__WORK REQUIRED__.
Repeat the span of the entries below that starts at the line with "se tiene que obtener" and ends at the line with "runtime is bigger, but, we", nothing more. Skip the pictures.

__Records from a dataset__.
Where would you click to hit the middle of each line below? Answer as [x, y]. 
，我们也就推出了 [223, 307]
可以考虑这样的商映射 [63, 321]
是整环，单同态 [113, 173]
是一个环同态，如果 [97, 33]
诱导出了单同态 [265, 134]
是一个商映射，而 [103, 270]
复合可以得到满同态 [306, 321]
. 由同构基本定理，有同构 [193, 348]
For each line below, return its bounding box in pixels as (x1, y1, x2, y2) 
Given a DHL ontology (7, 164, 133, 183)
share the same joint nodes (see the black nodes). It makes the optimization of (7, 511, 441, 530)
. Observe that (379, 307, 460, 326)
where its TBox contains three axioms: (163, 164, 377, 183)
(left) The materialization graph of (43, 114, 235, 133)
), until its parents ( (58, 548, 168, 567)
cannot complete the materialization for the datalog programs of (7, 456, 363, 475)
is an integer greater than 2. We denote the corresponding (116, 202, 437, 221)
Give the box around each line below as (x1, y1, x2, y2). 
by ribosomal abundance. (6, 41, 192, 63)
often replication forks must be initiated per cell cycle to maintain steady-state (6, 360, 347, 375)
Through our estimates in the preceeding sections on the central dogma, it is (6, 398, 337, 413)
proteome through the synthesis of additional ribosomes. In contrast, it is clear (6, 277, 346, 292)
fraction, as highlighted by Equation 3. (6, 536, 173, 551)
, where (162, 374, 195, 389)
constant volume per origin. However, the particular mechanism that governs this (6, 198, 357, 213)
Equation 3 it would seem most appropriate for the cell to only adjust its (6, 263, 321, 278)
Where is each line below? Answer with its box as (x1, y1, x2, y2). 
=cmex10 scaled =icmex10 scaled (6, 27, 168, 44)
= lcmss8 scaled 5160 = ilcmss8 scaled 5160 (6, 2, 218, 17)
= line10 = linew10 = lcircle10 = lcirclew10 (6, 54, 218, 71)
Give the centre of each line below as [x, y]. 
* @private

==

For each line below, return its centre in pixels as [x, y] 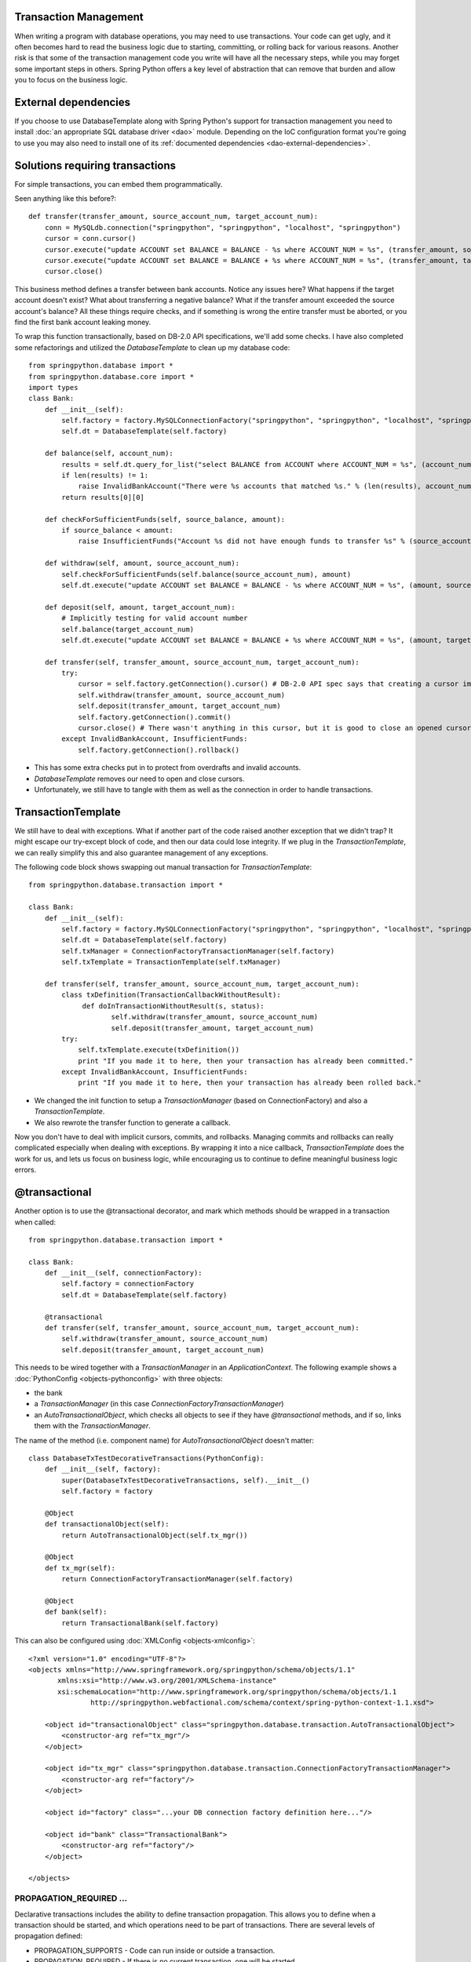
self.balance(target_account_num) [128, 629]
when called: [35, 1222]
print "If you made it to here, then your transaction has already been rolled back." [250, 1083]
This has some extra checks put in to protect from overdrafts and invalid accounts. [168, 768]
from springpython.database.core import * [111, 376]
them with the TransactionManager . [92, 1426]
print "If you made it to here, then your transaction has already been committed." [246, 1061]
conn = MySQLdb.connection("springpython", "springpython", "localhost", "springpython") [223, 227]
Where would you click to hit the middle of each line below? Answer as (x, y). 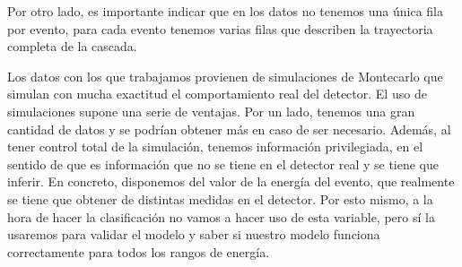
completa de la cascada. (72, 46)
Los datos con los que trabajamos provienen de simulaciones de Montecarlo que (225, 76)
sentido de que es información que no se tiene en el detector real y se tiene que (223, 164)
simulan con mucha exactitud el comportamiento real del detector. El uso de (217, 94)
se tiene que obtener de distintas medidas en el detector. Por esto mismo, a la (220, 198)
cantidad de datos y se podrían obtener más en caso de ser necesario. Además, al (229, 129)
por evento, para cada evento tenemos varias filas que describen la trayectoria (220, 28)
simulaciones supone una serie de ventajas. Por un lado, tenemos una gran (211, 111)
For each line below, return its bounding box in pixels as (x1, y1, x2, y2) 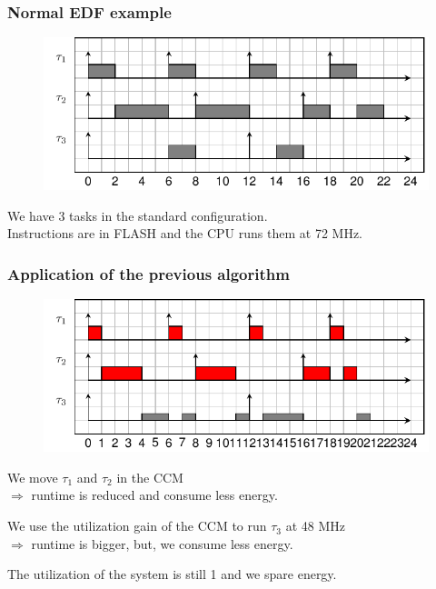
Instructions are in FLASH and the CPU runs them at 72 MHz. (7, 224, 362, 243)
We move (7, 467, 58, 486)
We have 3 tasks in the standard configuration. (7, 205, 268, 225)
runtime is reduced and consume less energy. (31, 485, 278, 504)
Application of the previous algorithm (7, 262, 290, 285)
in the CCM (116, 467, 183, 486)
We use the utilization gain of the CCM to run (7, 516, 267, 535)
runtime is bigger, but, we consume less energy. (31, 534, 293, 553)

__ANSWER FOR THE TASK__.
se tiene que obtener de distintas medidas en el detector. Por esto mismo, a la (220, 198)
cantidad de datos y se podrían obtener más en caso de ser necesario. Además, al (229, 129)
por evento, para cada evento tenemos varias filas que describen la trayectoria (220, 28)
simulaciones supone una serie de ventajas. Por un lado, tenemos una gran (211, 111)
For each line below, return its bounding box in pixels as (x1, y1, x2, y2) 
Instructions are in FLASH and the CPU runs them at 72 MHz. (7, 224, 362, 243)
We move (7, 467, 58, 486)
We have 3 tasks in the standard configuration. (7, 205, 268, 225)
runtime is reduced and consume less energy. (31, 485, 278, 504)
Application of the previous algorithm (7, 262, 290, 285)
in the CCM (116, 467, 183, 486)
We use the utilization gain of the CCM to run (7, 516, 267, 535)
runtime is bigger, but, we consume less energy. (31, 534, 293, 553)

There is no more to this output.